* Exercise goal:
Up to and including the line that contains "Minimální hodnota pro", return every line from the start of the data, unchanged.

===

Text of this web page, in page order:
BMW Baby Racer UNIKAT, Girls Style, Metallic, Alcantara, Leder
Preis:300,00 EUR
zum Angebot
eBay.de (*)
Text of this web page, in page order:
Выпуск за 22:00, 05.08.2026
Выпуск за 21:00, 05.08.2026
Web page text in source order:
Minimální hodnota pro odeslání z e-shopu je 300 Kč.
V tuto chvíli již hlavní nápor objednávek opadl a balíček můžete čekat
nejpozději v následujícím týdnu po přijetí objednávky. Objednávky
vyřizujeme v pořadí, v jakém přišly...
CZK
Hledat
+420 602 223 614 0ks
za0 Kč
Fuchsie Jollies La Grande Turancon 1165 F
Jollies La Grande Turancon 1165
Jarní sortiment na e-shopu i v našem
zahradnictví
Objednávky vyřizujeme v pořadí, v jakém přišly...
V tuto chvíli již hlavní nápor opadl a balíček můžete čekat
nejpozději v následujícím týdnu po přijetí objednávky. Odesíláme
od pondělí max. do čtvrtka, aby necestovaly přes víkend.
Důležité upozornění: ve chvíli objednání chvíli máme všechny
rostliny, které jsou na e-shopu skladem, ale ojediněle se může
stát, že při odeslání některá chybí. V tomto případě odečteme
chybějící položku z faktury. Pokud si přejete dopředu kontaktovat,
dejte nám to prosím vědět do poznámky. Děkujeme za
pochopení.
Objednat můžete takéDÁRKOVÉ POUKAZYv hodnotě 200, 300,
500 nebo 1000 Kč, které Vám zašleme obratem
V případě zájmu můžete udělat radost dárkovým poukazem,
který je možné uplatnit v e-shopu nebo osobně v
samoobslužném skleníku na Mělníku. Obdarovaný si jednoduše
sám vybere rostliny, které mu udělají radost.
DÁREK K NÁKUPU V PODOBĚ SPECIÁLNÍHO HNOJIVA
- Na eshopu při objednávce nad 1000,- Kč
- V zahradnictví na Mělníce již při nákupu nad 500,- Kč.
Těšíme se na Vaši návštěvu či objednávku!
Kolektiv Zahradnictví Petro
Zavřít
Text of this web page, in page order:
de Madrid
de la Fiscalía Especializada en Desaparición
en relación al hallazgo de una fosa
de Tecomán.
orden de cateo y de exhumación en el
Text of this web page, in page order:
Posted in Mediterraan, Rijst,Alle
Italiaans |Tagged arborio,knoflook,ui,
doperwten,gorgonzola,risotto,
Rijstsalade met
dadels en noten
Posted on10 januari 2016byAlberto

===

* Completed exercise:
Text of this web page, in page order:
BMW Baby Racer UNIKAT, Girls Style, Metallic, Alcantara, Leder
Preis:300,00 EUR
zum Angebot
eBay.de (*)
Text of this web page, in page order:
Выпуск за 22:00, 05.08.2026
Выпуск за 21:00, 05.08.2026
Web page text in source order:
Minimální hodnota pro odeslání z e-shopu je 300 Kč.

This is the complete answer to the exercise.